Published 10 Dec 2014 in cs.PL and cs.LO | (1412.3480v3)

Abstract: A logic program is an executable specification. For example, merge sort in pure Prolog is a logical formula, yet shows creditable performance on long linked lists. But such executable specifications are a compromise: the logic is distorted by algorithmic considerations, yet only indirectly executable via an abstract machine. This paper introduces relational programming, a method that solves the difficulty with logic programming by a separation of concerns.
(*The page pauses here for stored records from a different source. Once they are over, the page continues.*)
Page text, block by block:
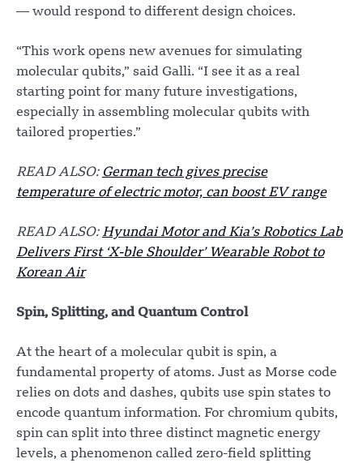
— would respond to different design choices.
“This work opens new avenues for simulating
molecular qubits,” said Galli. “I see it as a real
starting point for many future investigations,
especially in assembling molecular qubits with
tailored properties.”
READ ALSO: German tech gives precise
temperature of electric motor, can boost EV range
READ ALSO: Hyundai Motor and Kia’s Robotics Lab
Delivers First ‘X-ble Shoulder’ Wearable Robot to
Korean Air
Spin, Splitting, and Quantum Control
At the heart of a molecular qubit is spin, a
fundamental property of atoms. Just as Morse code
relies on dots and dashes, qubits use spin states to
encode quantum information. For chromium qubits,
spin can split into three distinct magnetic energy
levels, a phenomenon called zero-field splitting
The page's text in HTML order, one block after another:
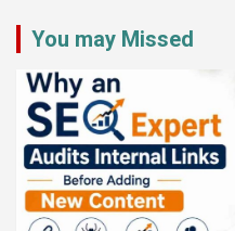
You may Missed
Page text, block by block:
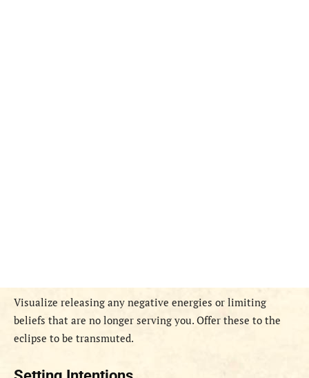
Visualize releasing any negative energies or limiting
beliefs that are no longer serving you. Offer these to the
eclipse to be transmuted.
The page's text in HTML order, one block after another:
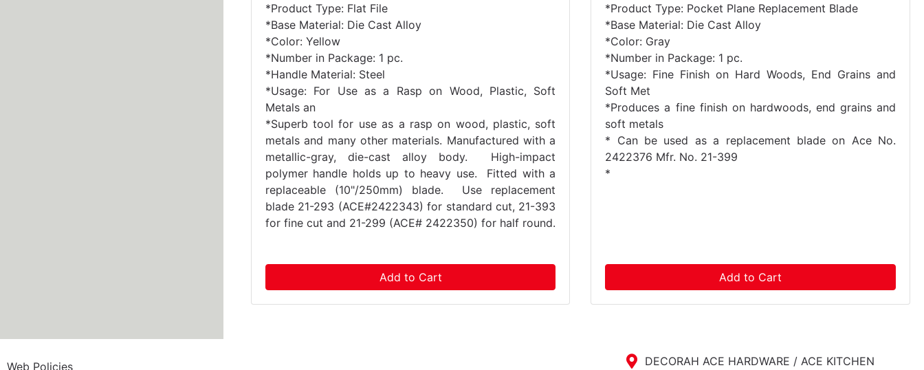
*Product Type: Flat File
*Base Material: Die Cast Alloy
*Color: Yellow
*Number in Package: 1 pc.
*Handle Material: Steel
*Usage: For Use as a Rasp on Wood, Plastic, Soft
Metals an
*Superb tool for use as a rasp on wood, plastic, soft
metals and many other materials. Manufactured with a
metallic-gray, die-cast alloy body. High-impact
polymer handle holds up to heavy use. Fitted with a
replaceable (10"/250mm) blade. Use replacement
blade 21-293 (ACE#2422343) for standard cut, 21-393
for fine cut and 21-299 (ACE# 2422350) for half round.
Add to Cart
*Product Type: Pocket Plane Replacement Blade
*Base Material: Die Cast Alloy
*Color: Gray
*Number in Package: 1 pc.
*Usage: Fine Finish on Hard Woods, End Grains and
Soft Met
*Produces a fine finish on hardwoods, end grains and
soft metals
* Can be used as a replacement blade on Ace No.
2422376 Mfr. No. 21-399
*
Add to Cart
Web Policies DECORAH ACE HARDWARE / ACE KITCHEN
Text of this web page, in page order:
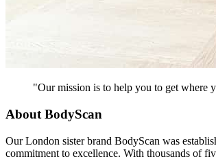
"Our mission is to help you to get where
About BodyScan
Our London sister brand BodyScan was
commitment to excellence. With thousands of
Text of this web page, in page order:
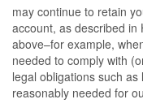
may continue to retain
account, as described in
above–for example,
needed to comply with
legal obligations such
reasonably needed for
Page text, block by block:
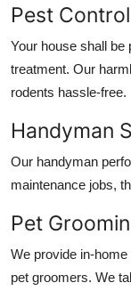
Pest
Your house shall be
treatment. Our
rodents hassle-free.
Handyman
Our handyman
maintenance jobs,
Pet
We provide in-
pet groomers. We
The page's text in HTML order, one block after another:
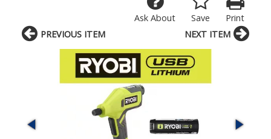
Print
Save
Ask About
PREVIOUS ITEM NEXT ITEM
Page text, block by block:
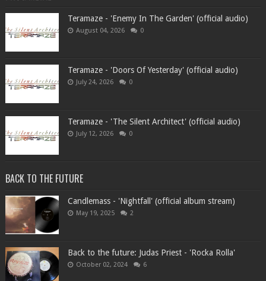
Teramaze - 'Enemy In The Garden' (official audio)
August 04, 2026 0
Teramaze - 'Doors Of Yesterday' (official audio)
July 24, 2026 0
Teramaze - 'The Silent Architect' (official audio)
July 12, 2026 0
BACK TO THE FUTURE
Candlemass - 'Nightfall' (official album stream)
May 19, 2025 2
Back to the future: Judas Priest - 'Rocka Rolla'
October 02, 2024 6
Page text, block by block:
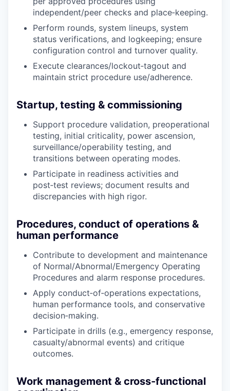
independent/peer checks and place‑keeping.
Perform rounds, system lineups, system
status verifications, and logkeeping; ensure
configuration control and turnover quality.
Execute clearances/lockout‑tagout and
maintain strict procedure use/adherence.
Startup, testing & commissioning
Support procedure validation, preoperational
testing, initial criticality, power ascension,
surveillance/operability testing, and
transitions between operating modes.
Participate in readiness activities and
post‑test reviews; document results and
discrepancies with high rigor.
Procedures, conduct of operations &
human performance
Contribute to development and maintenance
of Normal/Abnormal/Emergency Operating
Procedures and alarm response procedures.
Apply conduct‑of‑operations expectations,
human performance tools, and conservative
decision‑making.
Participate in drills (e.g., emergency response,
casualty/abnormal events) and critique
outcomes.
Work management & cross‑functional
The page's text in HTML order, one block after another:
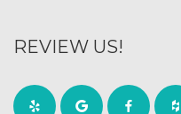
REVIEW US!
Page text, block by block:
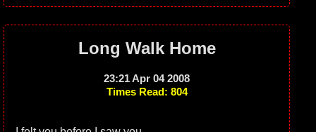
Long Walk Home
23:21 Apr 04 2008
Times Read: 804
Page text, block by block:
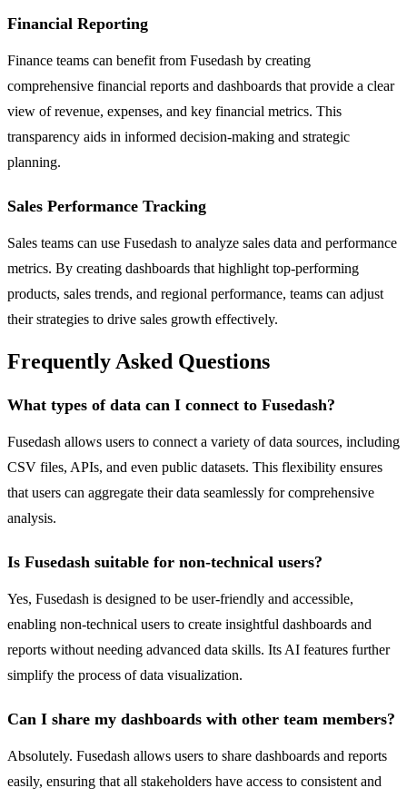
Financial Reporting
Finance teams can benefit from Fusedash by creating
comprehensive financial reports and dashboards that provide a clear
view of revenue, expenses, and key financial metrics. This
transparency aids in informed decision-making and strategic
planning.
Sales Performance Tracking
Sales teams can use Fusedash to analyze sales data and performance
metrics. By creating dashboards that highlight top-performing
products, sales trends, and regional performance, teams can adjust
their strategies to drive sales growth effectively.
Frequently Asked Questions
What types of data can I connect to Fusedash?
Fusedash allows users to connect a variety of data sources, including
CSV files, APIs, and even public datasets. This flexibility ensures
that users can aggregate their data seamlessly for comprehensive
analysis.
Is Fusedash suitable for non-technical users?
Yes, Fusedash is designed to be user-friendly and accessible,
enabling non-technical users to create insightful dashboards and
reports without needing advanced data skills. Its AI features further
simplify the process of data visualization.
Can I share my dashboards with other team members?
Absolutely. Fusedash allows users to share dashboards and reports
easily, ensuring that all stakeholders have access to consistent and
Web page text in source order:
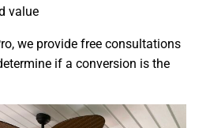
value
we provide free consultations
if a conversion is the
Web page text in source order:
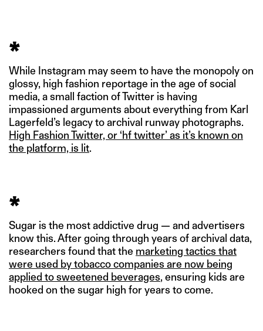
*
While Instagram may seem to have the monopoly on
glossy, high fashion reportage in the age of social
media, a small faction of Twitter is having
impassioned arguments about everything from Karl
Lagerfeld’s legacy to archival runway photographs.
High Fashion Twitter, or ‘hf twitter’ as it’s known on
the platform, is lit.
*
Sugar is the most addictive drug — and advertisers
know this. After going through years of archival data,
researchers found that the marketing tactics that
were used by tobacco companies are now being
applied to sweetened beverages, ensuring kids are
hooked on the sugar high for years to come.
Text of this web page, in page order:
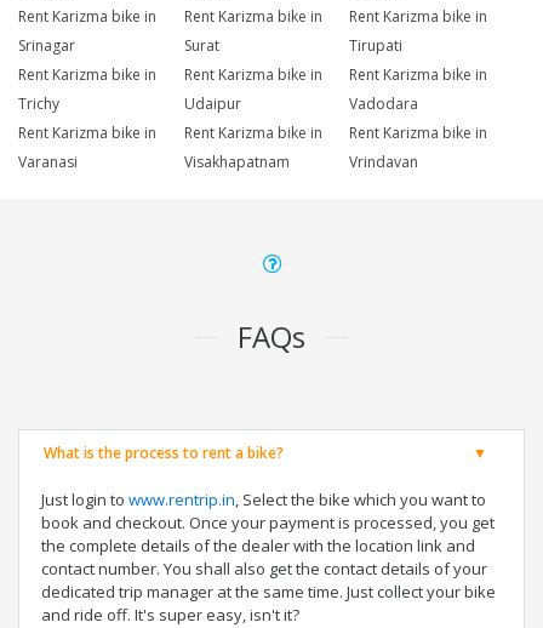
Rent Karizma bike in
Srinagar
Rent Karizma bike in
Surat
Rent Karizma bike in
Tirupati
Rent Karizma bike in
Trichy
Rent Karizma bike in
Udaipur
Rent Karizma bike in
Vadodara
Rent Karizma bike in
Varanasi
Rent Karizma bike in
Visakhapatnam
Rent Karizma bike in
Vrindavan
FAQs
What is the process to rent a bike?
Just login to www.rentrip.in, Select the bike which you want to
book and checkout. Once your payment is processed, you get
the complete details of the dealer with the location link and
contact number. You shall also get the contact details of your
dedicated trip manager at the same time. Just collect your bike
and ride off. It's super easy, isn't it?
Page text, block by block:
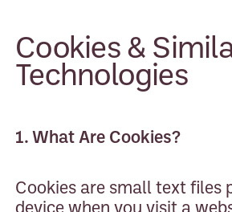
Cookies &
Technologies
1. What Are Cookies?
Cookies are small text files
device when you visit a
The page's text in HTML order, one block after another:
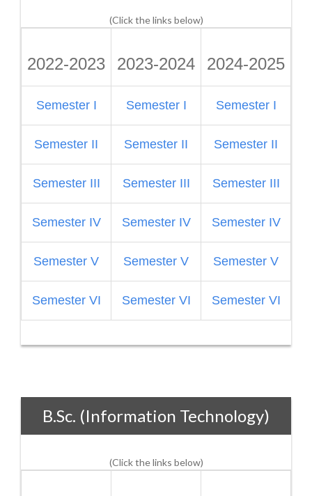
(Click the links below)
2022-2023 2023-2024 2024-2025
Semester I Semester I Semester I
Semester II Semester II Semester II
Semester III Semester III Semester III
Semester IV Semester IV Semester IV
Semester V Semester V Semester V
Semester VI Semester VI Semester VI
B.Sc. (Information Technology)
(Click the links below)
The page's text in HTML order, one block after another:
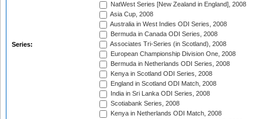
Series:
NatWest Series [New Zealand in England], 2008
Asia Cup, 2008
Australia in West Indies ODI Series, 2008
Bermuda in Canada ODI Series, 2008
Associates Tri-Series (in Scotland), 2008
European Championship Division One, 2008
Bermuda in Netherlands ODI Series, 2008
Kenya in Scotland ODI Series, 2008
England in Scotland ODI Match, 2008
India in Sri Lanka ODI Series, 2008
Scotiabank Series, 2008
Kenya in Netherlands ODI Match, 2008
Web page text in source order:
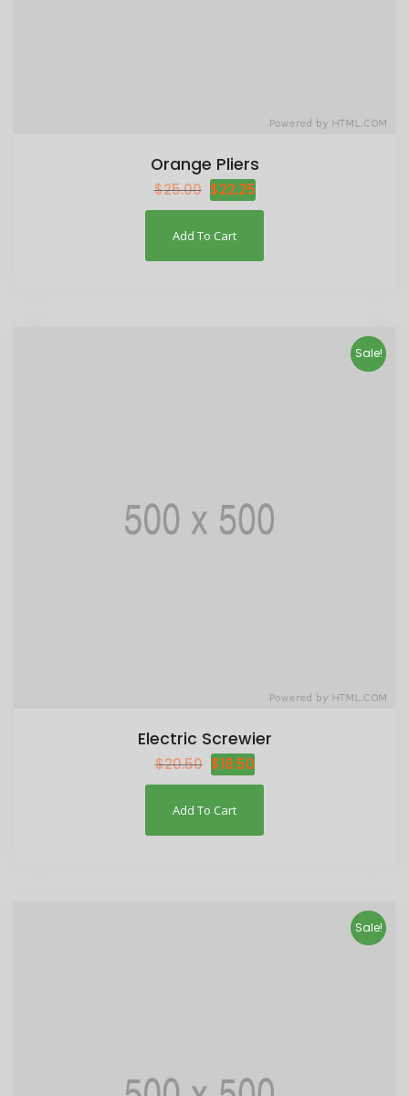
Orange Pliers
$25.00 $22.25
Add To Cart
Sale!
Electric Screwier
$20.50 $18.50
Add To Cart
Sale!
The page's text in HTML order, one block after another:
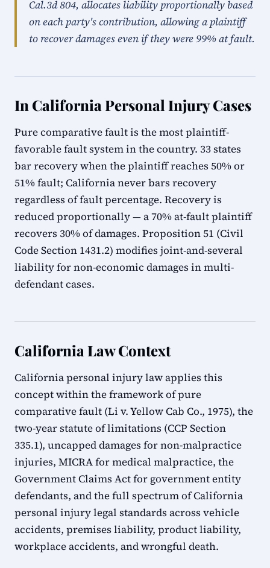
Cal.3d 804, allocates liability proportionally based
on each party's contribution, allowing a plaintiff
to recover damages even if they were 99% at fault.
In California Personal Injury Cases
Pure comparative fault is the most plaintiff-
favorable fault system in the country. 33 states
bar recovery when the plaintiff reaches 50% or
51% fault; California never bars recovery
regardless of fault percentage. Recovery is
reduced proportionally — a 70% at-fault plaintiff
recovers 30% of damages. Proposition 51 (Civil
Code Section 1431.2) modifies joint-and-several
liability for non-economic damages in multi-
defendant cases.
California Law Context
California personal injury law applies this
concept within the framework of pure
comparative fault (Li v. Yellow Cab Co., 1975), the
two-year statute of limitations (CCP Section
335.1), uncapped damages for non-malpractice
injuries, MICRA for medical malpractice, the
Government Claims Act for government entity
defendants, and the full spectrum of California
personal injury legal standards across vehicle
accidents, premises liability, product liability,
workplace accidents, and wrongful death.
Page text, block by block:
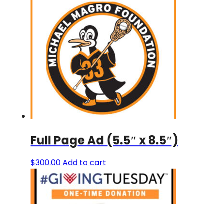
Full Page Ad (5.5″ x 8.5″)
$300.00Add to cart
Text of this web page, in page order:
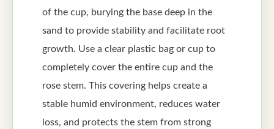
of the cup, burying the base deep in the
sand to provide stability and facilitate root
growth. Use a clear plastic bag or cup to
completely cover the entire cup and the
rose stem. This covering helps create a
stable humid environment, reduces water
loss, and protects the stem from strong
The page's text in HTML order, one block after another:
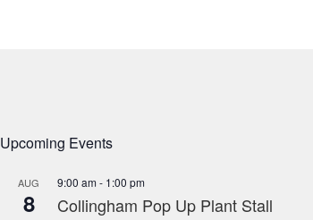
Upcoming Events
AUG
8
9:00 am- 1:00 pm
Collingham Pop Up Plant Stall
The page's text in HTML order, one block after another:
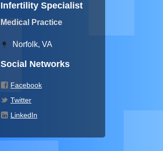
Infertility Specialist
Medical Practice
Norfolk, VA
Social Networks
Facebook
Twitter
LinkedIn
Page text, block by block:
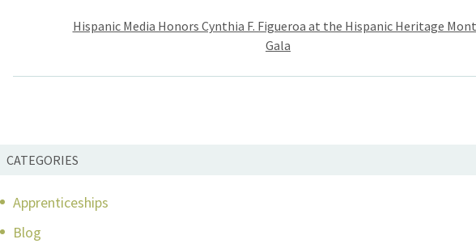
Post
navigation
Hispanic Media Honors Cynthia F. Figueroa at the Hispanic Heritage
Gala
CATEGORIES
Apprenticeships
Blog
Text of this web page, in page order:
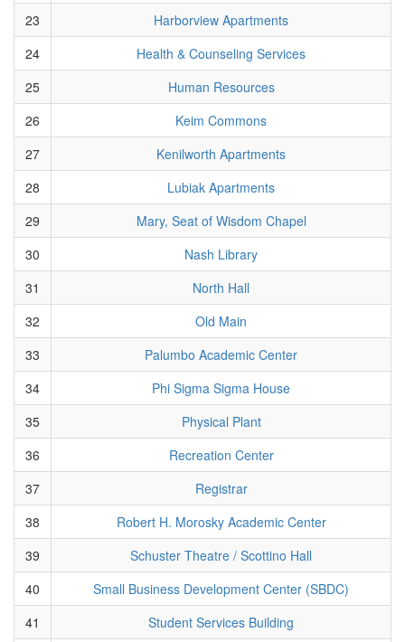
23
Harborview Apartments
24
Health & Counseling Services
25
Human Resources
26
Keim Commons
27
Kenilworth Apartments
28
Lubiak Apartments
29
Mary, Seat of Wisdom Chapel
30
Nash Library
31
North Hall
32
Old Main
33
Palumbo Academic Center
34
Phi Sigma Sigma House
35
Physical Plant
36
Recreation Center
37
Registrar
38
Robert H. Morosky Academic Center
39
Schuster Theatre / Scottino Hall
40
Small Business Development Center (SBDC)
41
Student Services Building
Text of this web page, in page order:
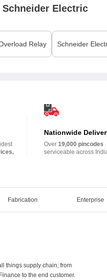
Schneider Electric
Relay Schneider
Nationwide
Over19,000 pincodes
serviceable across
Fabrication Enterprise
things supply chain; from
to the end customer.
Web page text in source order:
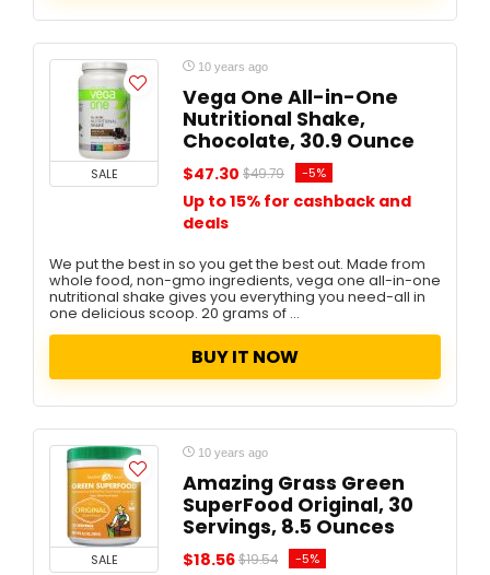
SALE
10 years ago
Vega One All-in-One
Nutritional Shake,
Chocolate, 30.9 Ounce
$47.30 $49.79 -5%
Up to 15% for cashback and
deals
We put the best in so you get the best out. Made from
whole food, non-gmo ingredients, vega one all-in-one
nutritional shake gives you everything you need-all in
one delicious scoop. 20 grams of ...
BUY IT NOW
SALE
10 years ago
Amazing Grass Green
SuperFood Original, 30
Servings, 8.5 Ounces
$18.56$19.54 -5%
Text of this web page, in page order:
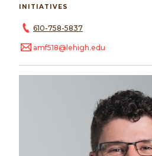
INITIATIVES
610-758-5837
amf518@lehigh.edu
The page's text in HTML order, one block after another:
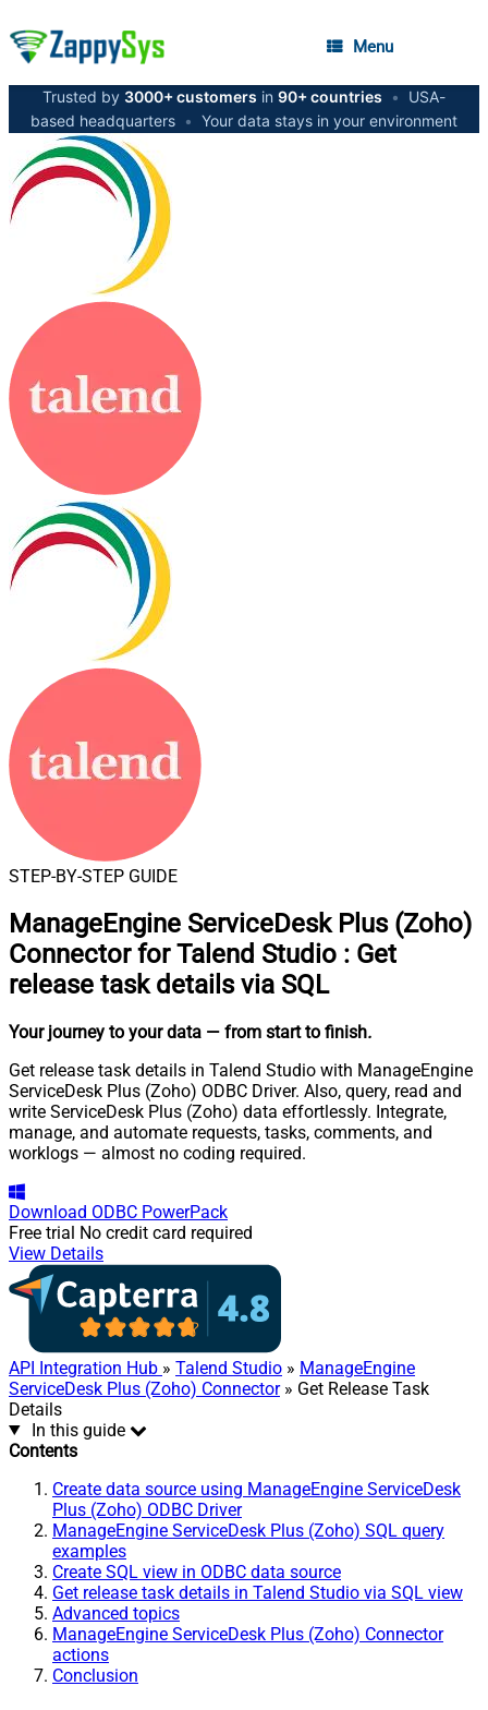
Menu
Trusted by 3000+ customers in 90+ countries •
USA-
based headquarters • Your data stays in your environment
STEP-BY-STEP GUIDE
ManageEngine ServiceDesk Plus (Zoho)
Connector for Talend Studio : Get
release task details via SQL
Your journey to your data — from start to finish.
Get release task details in Talend Studio with ManageEngine
ServiceDesk Plus (Zoho) ODBC Driver. Also, query, read and
write ServiceDesk Plus (Zoho) data effortlessly. Integrate,
manage, and automate requests, tasks, comments, and
worklogs — almost no coding required.
Download ODBC PowerPack
Free trial No credit card required
View Details
API Integration Hub » Talend Studio » ManageEngine
ServiceDesk Plus (Zoho) Connector» Get Release Task
Details
In this guide
Contents
Create data source using ManageEngine ServiceDesk
Plus (Zoho) ODBC Driver
ManageEngine ServiceDesk Plus (Zoho) SQL query
examples
Create SQL view in ODBC data source
Get release task details in Talend Studio via SQL view
Advanced topics
ManageEngine ServiceDesk Plus (Zoho) Connector
actions
Conclusion

It requires three texts: (1) the axioms, a logical formula that specifies the problem and is not compromised by algorithmic considerations, (2) the theorem, a logical formula that expresses the idea of the algorithm and follows from the axioms, and (3) the code, a transcription of the theorem to a procedural language. Correctness of the code relies on the logical relationship of the theorem with the axioms and relies on an accurate transcription of the theorem to the procedural language. Sorting is an example where relational programming has the advantage of a higher degree of abstractness: the data to be sorted can be any data type in C++ (the procedural language we use in our examples) that satisfies the axioms of linear order, while the pure-Prolog version is limited to data structures in the form of linked cells. We show another advantage of relational programs: they have a model-theoretic and fixpoint semantics equivalent to each other and analogous to those of pure Prolog programs.